Georgia is not alone; the bear population is increasing all over the country. Maine hunters killed an average of 3,800 bears per year from 2000-2003, compared to about 1,400 in the early 1980s. Bear populations have more than quadrupled since the 1950s in Maine and Michigan.
A North Carolina State University publication says, “The bruin’s phenomenal return in the Tar Heel State seems matched only by our deer re-invasion.”
Their numbers jumped from about 4,000 to 11,000 in the last 30 years.
Florida’s bear population in the 1970s was estimated at “less than 300 bears”; in 1998 it was “between 1,282 and 1,888.” Hunters in Pennsylvania killed more than 3,100 bears in 2006. Connecticut, a state that many consider a suburb of New York City, reports about 2,000 black bear sightings a year.
New Jersey, wrote a “Black Bear Management Plan” in 1997 and concluded, “Continual fragmentation of habitat and the projected growth of the human population has made it untenable to continue maintaining a black bear population at its present level (450-550).”
They suggested it be reduced and maintained at 272-340. The first hunting season in thirty years was held in 2003; over 300 bears were killed and the population was estimated to be 1,777.
This growth is phenomenal, despite an incredible lack of certainty at the end of the 20th century about numbers in most states.
Colorado wildlife specialists gave a typical assessment, “Although we do not know exactly how many black bears live in Colorado, population estimates range from 8,000 to 12,000 bears.”
A research proposal in Kentucky admitted, “There is some evidence of a breeding population; however, little else is known about the existing bear population in Kentucky.”

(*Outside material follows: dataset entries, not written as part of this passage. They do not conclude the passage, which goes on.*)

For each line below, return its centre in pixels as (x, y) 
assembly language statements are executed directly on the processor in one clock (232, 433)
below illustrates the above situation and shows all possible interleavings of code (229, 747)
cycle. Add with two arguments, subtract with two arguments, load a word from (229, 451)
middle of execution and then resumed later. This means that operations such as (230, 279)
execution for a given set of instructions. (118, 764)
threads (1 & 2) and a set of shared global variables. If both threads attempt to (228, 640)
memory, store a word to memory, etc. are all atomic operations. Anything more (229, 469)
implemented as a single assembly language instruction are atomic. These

A Mississippi report is even more surprising, “The number of black bears residing in Mississippi is anyone’s guess, but most biologists tend to agree that it ranges between 20-50 bears.”
We claim to know the number of endangered species on the other side of the earth, but can’t count our bears. This vagueness about numbers might be understandable about salamanders or armadillos, but not about such a conspicuous and well loved icon of nature.
Although love for bears is common, they are loved more from a distance than close up. Seventy-seven percent of respondents in a Maryland survey supported having bears in the state, but only 52 percent wanted bears in their county. The bear now survives and thrives in much of Georgia and the rest of the United States. Whether they are loved at long range or cursed in campsites and garbage cans, their recovery and prosperity is a sign of environmental progress that ought to be celebrated.

University of Georgia Professor Brown is an adjunct scholar with the Georgia Public Policy Foundation and author of “The Greening of Georgia: The Improvement of the Environment in the Twentieth Century.” The Foundation is an independent think tank that proposes practical, market-oriented approaches to public policy to improve the lives of Georgians.